ADE → Omniscol migration (higher education)

  1. ADE (Adesoft), often in its ADE Campus version, is widespread in higher education. The migration primarily concerns scheduling; the synchronization with the information system (Apogée, Pegase, Aurion, UNIT4) still has to be reconfigured on the Omniscol side.

  2. Retrieving the ADE data: programs, instructors, rooms, activities (with type, duration, repetitions, cap). ADE presents this data as configurable lists (Listing views) that you print or export via the Print menu. An iCal feed must first be converted into a spreadsheet table (the import does not read iCal). If you schedule on precise dates, preserve that aspect too.

  3. Initial mapping: ADE and Omniscol have compatible models but different naming conventions. Prepare the files according to the Omniscol template (see Preparing your data for a mass import). Think through the granularity of the student groups (half-promotions, utility groups) from the start — that is the tricky point in higher education.

  4. Import from a spreadsheet into a test timetable: instructors, programs, subjects, rooms, then activities (see Mass import of courses from a spreadsheet). The course spreadsheet has no external-identifier column; for future reconciliation with your information system, plan on the external synchronization instead (see Synchronization with external systems).

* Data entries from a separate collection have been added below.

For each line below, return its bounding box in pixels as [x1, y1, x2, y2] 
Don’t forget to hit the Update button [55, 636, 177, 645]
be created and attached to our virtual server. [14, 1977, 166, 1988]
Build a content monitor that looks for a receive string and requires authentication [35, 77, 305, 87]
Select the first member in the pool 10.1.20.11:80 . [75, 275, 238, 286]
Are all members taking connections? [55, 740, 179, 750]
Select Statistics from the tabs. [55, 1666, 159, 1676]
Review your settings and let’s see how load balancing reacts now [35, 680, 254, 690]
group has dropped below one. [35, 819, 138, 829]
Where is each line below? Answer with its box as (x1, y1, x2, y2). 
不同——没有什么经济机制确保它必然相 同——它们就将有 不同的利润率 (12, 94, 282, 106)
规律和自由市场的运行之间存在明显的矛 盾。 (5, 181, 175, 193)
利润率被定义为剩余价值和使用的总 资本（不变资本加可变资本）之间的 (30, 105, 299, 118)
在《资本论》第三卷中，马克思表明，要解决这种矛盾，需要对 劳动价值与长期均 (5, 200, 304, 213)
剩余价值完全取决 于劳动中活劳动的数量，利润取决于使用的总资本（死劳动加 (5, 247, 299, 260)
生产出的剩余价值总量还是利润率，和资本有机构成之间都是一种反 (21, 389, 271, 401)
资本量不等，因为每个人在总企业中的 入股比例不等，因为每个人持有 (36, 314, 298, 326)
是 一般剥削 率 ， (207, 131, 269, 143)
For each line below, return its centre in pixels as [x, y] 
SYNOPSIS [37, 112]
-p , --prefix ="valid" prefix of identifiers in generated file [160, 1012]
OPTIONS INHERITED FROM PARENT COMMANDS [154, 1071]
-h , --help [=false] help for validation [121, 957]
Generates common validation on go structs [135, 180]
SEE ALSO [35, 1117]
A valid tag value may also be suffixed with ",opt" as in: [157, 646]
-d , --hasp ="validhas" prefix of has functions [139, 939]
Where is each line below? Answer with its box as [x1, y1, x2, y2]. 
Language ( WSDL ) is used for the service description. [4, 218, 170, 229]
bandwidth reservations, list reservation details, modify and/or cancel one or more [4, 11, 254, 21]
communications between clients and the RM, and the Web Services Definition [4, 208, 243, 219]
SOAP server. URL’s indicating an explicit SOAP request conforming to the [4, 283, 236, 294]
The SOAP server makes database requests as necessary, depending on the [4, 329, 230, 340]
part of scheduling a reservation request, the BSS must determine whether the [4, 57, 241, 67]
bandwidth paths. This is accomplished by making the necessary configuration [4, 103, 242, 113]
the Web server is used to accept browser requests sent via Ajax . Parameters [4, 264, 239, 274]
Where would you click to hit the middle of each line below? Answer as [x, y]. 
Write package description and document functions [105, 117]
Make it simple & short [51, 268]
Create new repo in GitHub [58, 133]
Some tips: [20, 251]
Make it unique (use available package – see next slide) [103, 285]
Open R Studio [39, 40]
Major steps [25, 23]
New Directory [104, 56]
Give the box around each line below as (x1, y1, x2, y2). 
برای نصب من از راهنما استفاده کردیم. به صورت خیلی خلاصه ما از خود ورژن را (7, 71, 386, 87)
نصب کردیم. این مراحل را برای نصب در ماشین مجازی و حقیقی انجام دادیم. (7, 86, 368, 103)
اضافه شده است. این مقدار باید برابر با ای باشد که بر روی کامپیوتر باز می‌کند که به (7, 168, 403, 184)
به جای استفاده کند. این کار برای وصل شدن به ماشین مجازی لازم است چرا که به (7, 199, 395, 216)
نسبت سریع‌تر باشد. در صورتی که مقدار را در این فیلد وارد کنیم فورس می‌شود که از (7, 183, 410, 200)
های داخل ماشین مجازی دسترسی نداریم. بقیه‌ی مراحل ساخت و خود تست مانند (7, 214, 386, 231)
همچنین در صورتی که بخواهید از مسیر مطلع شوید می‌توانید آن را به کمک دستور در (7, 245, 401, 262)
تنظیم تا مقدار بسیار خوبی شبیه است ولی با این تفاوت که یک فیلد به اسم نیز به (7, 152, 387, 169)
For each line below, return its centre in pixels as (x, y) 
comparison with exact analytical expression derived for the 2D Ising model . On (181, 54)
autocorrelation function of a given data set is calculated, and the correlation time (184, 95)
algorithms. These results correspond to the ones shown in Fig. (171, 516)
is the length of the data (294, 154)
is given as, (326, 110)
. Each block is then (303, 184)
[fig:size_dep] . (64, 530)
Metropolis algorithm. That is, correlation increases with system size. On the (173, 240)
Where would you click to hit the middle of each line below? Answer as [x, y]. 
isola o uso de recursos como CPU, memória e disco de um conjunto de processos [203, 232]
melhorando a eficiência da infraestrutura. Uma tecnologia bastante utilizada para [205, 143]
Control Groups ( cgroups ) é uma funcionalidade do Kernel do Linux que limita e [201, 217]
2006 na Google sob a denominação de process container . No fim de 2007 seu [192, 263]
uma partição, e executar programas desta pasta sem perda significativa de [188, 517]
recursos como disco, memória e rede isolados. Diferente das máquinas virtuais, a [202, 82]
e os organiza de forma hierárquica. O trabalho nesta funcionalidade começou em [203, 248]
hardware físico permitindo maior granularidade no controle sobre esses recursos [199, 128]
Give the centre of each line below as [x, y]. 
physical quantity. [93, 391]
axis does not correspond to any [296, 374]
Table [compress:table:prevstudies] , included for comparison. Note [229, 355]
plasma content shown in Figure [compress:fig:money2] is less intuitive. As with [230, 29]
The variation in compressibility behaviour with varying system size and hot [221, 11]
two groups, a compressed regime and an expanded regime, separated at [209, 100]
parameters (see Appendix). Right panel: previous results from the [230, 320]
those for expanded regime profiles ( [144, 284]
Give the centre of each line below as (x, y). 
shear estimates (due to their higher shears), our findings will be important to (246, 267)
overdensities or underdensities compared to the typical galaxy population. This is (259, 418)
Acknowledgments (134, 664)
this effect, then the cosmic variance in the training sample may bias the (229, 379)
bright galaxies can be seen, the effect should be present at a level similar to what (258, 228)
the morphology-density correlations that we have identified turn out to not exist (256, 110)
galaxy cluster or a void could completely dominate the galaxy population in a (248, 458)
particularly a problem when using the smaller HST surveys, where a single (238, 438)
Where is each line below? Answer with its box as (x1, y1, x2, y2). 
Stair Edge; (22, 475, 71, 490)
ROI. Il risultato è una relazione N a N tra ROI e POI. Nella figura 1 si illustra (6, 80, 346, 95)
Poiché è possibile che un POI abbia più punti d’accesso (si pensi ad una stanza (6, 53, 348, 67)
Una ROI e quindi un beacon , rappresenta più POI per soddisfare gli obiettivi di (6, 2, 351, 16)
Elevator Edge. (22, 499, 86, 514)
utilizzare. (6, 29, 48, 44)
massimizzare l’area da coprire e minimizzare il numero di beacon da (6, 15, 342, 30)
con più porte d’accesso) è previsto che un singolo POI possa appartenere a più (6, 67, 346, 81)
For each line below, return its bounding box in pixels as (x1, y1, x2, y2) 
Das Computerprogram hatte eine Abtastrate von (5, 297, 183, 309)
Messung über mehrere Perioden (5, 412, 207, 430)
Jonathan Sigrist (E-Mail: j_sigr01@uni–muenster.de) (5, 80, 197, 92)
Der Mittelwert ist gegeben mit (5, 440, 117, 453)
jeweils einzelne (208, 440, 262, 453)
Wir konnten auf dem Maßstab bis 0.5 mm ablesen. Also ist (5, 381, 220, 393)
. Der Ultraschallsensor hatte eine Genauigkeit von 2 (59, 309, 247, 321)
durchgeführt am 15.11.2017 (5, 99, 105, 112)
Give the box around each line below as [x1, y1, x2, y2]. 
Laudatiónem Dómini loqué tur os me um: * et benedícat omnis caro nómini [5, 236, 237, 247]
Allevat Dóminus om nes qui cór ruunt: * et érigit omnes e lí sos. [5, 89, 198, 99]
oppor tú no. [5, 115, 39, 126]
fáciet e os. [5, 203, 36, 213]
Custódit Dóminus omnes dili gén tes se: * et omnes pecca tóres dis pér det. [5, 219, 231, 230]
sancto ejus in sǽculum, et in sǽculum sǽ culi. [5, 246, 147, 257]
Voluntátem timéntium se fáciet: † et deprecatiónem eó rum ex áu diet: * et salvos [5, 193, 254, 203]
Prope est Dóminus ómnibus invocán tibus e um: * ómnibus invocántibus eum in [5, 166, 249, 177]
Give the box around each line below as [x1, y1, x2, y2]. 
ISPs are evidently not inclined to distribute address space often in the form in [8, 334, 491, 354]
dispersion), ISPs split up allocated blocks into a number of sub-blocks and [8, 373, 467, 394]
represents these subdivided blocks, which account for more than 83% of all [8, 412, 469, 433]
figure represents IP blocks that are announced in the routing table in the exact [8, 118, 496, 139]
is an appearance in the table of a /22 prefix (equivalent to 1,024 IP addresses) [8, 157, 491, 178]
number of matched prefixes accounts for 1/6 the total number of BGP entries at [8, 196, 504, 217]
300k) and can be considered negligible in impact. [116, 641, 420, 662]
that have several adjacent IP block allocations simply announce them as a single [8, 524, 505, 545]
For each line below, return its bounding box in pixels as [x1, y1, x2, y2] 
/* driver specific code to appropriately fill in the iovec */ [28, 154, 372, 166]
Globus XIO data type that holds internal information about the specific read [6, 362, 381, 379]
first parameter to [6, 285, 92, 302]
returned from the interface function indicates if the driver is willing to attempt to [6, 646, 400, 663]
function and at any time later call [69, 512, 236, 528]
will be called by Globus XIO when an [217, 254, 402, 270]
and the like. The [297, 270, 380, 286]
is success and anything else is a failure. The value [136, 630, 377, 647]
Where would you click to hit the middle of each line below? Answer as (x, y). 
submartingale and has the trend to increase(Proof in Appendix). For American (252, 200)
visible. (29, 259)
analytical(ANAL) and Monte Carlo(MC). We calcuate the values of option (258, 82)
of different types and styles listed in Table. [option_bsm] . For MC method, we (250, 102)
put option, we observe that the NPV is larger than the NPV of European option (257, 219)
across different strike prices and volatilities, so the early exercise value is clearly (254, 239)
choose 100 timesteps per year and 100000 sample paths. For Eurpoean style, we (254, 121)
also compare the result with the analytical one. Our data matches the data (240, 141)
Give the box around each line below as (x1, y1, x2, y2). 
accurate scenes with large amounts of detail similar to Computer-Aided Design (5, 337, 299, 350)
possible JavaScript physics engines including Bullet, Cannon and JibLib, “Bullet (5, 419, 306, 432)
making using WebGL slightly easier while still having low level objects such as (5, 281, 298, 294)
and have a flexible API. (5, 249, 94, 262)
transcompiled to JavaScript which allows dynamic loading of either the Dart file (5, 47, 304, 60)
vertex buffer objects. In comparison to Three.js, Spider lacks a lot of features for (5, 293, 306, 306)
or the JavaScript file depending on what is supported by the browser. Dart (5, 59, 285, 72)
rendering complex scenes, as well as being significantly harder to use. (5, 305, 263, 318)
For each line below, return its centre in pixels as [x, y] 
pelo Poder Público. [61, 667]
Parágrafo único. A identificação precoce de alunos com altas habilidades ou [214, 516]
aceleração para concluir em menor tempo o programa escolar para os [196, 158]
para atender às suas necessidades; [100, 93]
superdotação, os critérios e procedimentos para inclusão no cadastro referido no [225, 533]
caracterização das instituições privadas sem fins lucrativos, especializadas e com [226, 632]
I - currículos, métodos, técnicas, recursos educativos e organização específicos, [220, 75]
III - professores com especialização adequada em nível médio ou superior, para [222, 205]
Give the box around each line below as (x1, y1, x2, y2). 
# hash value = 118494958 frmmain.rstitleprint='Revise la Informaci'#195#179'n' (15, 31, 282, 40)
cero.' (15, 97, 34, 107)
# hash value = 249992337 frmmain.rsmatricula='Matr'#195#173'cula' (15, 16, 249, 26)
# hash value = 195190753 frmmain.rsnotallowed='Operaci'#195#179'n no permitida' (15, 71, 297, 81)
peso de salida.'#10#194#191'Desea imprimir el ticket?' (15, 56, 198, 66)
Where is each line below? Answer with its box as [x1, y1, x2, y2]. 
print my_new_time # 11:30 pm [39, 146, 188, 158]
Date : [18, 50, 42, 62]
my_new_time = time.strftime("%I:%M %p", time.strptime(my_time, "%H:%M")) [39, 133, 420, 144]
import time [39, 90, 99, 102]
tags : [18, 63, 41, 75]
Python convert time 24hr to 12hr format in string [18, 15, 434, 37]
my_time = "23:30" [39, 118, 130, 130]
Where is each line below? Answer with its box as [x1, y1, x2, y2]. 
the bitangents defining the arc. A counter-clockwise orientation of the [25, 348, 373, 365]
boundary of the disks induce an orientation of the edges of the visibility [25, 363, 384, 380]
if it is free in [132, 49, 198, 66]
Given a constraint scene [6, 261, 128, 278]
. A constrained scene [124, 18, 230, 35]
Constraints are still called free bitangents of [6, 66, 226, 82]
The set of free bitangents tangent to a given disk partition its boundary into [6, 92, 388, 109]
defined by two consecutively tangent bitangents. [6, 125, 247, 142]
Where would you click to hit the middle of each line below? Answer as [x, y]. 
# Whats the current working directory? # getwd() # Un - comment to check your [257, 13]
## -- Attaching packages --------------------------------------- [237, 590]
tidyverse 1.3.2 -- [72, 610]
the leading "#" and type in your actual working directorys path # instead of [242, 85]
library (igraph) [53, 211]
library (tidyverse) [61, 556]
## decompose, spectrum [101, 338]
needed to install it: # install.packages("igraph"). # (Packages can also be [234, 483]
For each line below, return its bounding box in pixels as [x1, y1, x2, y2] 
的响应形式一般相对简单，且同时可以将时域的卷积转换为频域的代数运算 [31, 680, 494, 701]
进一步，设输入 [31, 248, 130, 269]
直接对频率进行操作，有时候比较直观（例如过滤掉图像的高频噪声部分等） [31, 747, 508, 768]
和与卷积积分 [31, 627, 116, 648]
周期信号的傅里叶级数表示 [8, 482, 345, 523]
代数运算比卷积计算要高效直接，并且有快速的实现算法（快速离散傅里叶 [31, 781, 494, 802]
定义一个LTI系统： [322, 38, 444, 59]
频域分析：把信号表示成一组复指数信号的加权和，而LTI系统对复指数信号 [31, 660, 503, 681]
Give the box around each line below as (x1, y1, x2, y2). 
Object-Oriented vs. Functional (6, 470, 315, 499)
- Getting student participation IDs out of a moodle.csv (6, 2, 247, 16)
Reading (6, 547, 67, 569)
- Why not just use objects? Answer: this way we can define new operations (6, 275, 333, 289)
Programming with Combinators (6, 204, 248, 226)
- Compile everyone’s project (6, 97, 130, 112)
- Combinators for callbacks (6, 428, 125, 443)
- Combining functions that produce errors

  5. Rebuilding the links: multi-program alignments (the activity associations on the ADE side), alternations, half-promotion divisions. Also revisit the rooms left as "free choice" by letting the algorithm assign them (through a shared specialisation if needed). ADE and Omniscol do not use exactly the same primitives — count on a manual finishing pass.

    If ADE scheduled on precise dates, use the Omniscol calendar mode (included in Premium) to preserve that behavior (see Calendar mode).

  6. Test generation in Omniscol to validate feasibility. Diagnostic, fixes, iteration. The more you test before the switchover, the less you fix afterwards.

  7. Reconfiguring the information system: if ADE was synchronized with Apogée, Pegase, Aurion or UNIT4, you will have to reconfigure that synchronization on the Omniscol side via the API (see Omniscol API) or the synchronization with external systems (see Synchronization with external systems). For Aurion specifically, see integrations.aurion — 3 possible modes.